DATA IN THIS EXERCISE: Begin
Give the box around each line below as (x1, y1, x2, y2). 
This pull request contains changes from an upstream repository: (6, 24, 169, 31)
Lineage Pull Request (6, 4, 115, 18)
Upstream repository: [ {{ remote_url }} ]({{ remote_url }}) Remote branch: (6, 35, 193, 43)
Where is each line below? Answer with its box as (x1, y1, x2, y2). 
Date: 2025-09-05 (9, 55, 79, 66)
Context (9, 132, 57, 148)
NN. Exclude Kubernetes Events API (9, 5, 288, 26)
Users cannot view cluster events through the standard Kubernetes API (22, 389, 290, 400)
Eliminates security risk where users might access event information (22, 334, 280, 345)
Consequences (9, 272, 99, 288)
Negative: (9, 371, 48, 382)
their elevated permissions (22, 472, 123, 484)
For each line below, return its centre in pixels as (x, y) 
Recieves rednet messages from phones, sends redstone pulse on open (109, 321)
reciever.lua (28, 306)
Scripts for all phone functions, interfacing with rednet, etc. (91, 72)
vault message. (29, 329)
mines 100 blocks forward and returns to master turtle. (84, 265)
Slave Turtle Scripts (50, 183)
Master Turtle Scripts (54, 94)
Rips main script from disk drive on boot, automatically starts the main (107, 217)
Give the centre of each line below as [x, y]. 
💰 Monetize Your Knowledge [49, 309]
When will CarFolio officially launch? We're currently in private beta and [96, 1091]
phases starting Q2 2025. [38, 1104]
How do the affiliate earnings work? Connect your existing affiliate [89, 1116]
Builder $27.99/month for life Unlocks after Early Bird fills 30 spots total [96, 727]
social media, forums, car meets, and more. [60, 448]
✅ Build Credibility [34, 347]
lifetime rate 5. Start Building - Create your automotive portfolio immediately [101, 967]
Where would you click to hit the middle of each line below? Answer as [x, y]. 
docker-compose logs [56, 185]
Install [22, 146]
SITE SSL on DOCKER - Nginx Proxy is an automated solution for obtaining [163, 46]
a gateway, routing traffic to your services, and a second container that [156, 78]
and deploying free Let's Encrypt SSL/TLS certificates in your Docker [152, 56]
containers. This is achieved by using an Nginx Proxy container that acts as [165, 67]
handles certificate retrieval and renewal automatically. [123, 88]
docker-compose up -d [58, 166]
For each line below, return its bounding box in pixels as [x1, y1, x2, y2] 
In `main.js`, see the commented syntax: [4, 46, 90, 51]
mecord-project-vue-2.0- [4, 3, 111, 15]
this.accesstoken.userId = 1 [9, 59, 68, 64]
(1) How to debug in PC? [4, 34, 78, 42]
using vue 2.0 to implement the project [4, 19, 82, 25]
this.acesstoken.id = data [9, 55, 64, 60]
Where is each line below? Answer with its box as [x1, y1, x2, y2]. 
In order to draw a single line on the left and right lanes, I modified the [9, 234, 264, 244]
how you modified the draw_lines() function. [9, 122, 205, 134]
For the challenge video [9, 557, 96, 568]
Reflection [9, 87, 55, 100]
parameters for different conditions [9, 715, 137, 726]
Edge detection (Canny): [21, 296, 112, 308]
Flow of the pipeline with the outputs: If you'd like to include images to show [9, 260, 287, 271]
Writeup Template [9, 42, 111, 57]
DATA IN THIS EXERCISE: End
**THE PROBLEM**
Search the data for the word "Kubernetes" and copy each line where it appears.

**WRITTEN RESPONSE**
NN. Exclude Kubernetes Events API (9, 5, 288, 26)
Users cannot view cluster events through the standard Kubernetes API (22, 389, 290, 400)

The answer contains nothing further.